And that was the, and that was like the internal beginning of, of, of Causally probably like, I don't know, like maybe early 2017. And then like, once we realized that's. Like after some like internal tests and uses, like in projects that we have, I guess, like, I realized that this is like something that can be useful to, to other people as well, to many more people.
And those are the early days. Like those are like 2017 again. So like, do why looks very different from today's do why. Causal ML is non existing, I think. EconML is maybe around, but like the, like the most advanced methods that EconML currently has, like the papers. weren't out yet back in 2017. So it probably looked quite different, um, than now.
And so I had this idea that like we will open source it. It was a new idea. Um, and we had some And it's required some like uphill battles, you know, like fighting corporate, uh, bureaucracy and corporate politics. And I was a student, like I was not acquainted with, with corporate politics and I had nothing to do with it.
Then Kifo, me, uh, my mentor, Ishai, like he had my back and we went along with it and we thought, and we were able to publish it, uh, and make it and make it available for everyone to use. And that's how we started.
Alex: How was your experience starting in a field like causality so early in 2017? As you mentioned, many of the papers for the methods that today are considered being Like classics, like double machine learning or, or some other methods, they were not even out there.
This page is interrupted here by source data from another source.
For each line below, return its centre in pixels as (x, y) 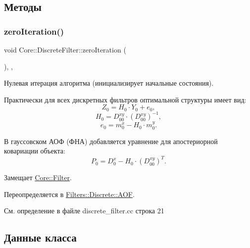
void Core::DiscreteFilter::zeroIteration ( (65, 50)
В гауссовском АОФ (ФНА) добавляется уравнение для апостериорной (111, 141)
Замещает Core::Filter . (38, 177)
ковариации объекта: (35, 151)
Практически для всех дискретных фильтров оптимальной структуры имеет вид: (125, 99)
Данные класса (40, 237)
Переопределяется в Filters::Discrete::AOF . (69, 194)
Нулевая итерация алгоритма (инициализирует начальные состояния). (109, 83)
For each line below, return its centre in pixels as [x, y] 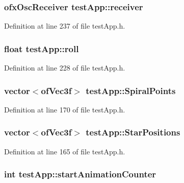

And the idea about causal machine learning was something that was incredibly, still incredibly niche. Maybe a year or two years later, it started building more momentum with the book of why as well. But that was a very, very. The very, very beginning of modern causal inference and machine learning.
So how was your experience? How did you feel back there?
Ehud Karavani: It was tough in the sense that, as you say, I think there was like relatively few materials available. So as I said, like I got the Hernan and Robin's book. Um, but. That's a hard book to start with, like, I don't know how other people learn, but like that book is so full of, it's an excellent book.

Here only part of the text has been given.